=== DATA RECORDS ===

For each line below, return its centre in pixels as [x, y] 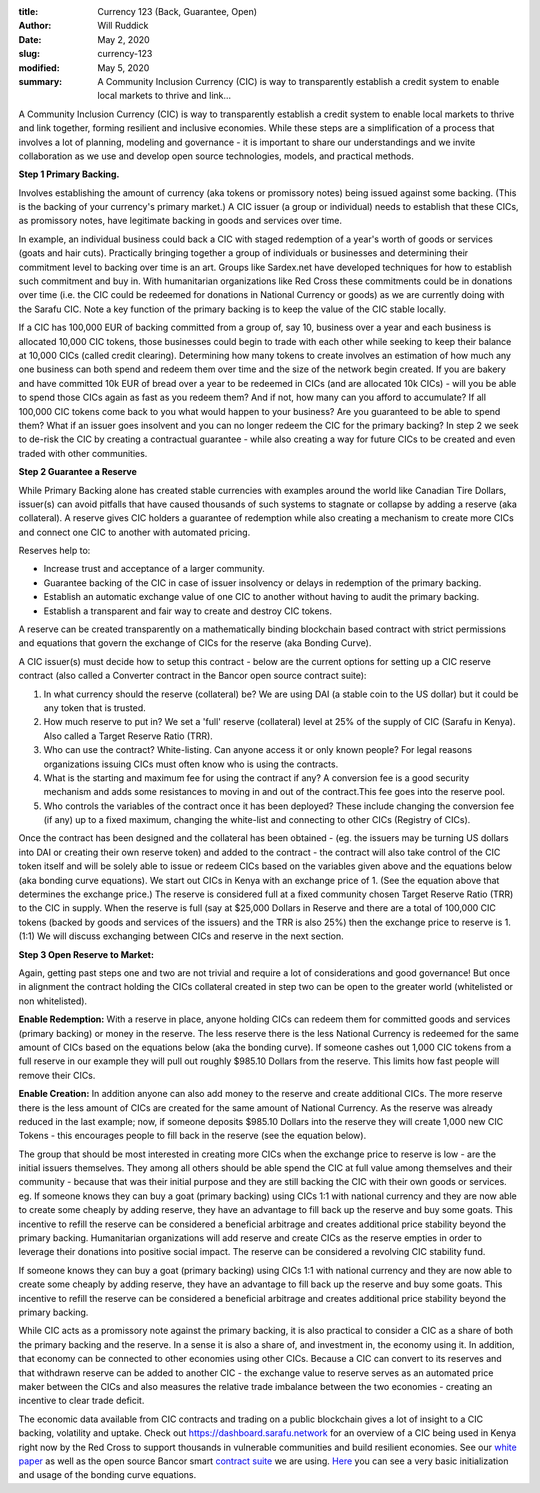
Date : [30, 39]
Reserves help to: [54, 551]
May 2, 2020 [123, 39]
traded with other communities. [83, 453]
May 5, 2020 [123, 67]
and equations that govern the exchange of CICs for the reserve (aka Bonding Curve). [195, 643]
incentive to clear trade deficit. [81, 1401]
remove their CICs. [57, 1075]
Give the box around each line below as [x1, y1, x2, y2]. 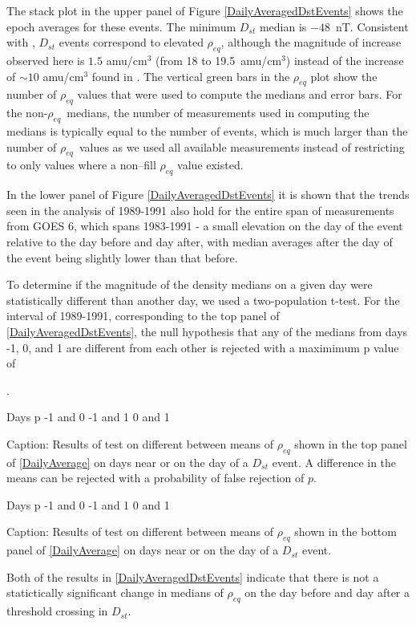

===

Above are the records. Copy exactly, and only, the lines from the line containing "Date : [30, 39]" through the last one, omitting any pictures.

## [RESULT FOR THIS EXERCISE]
Date : [30, 39]
Reserves help to: [54, 551]
May 2, 2020 [123, 39]
traded with other communities. [83, 453]
May 5, 2020 [123, 67]
and equations that govern the exchange of CICs for the reserve (aka Bonding Curve). [195, 643]
incentive to clear trade deficit. [81, 1401]
remove their CICs. [57, 1075]
Give the box around each line below as [x1, y1, x2, y2]. 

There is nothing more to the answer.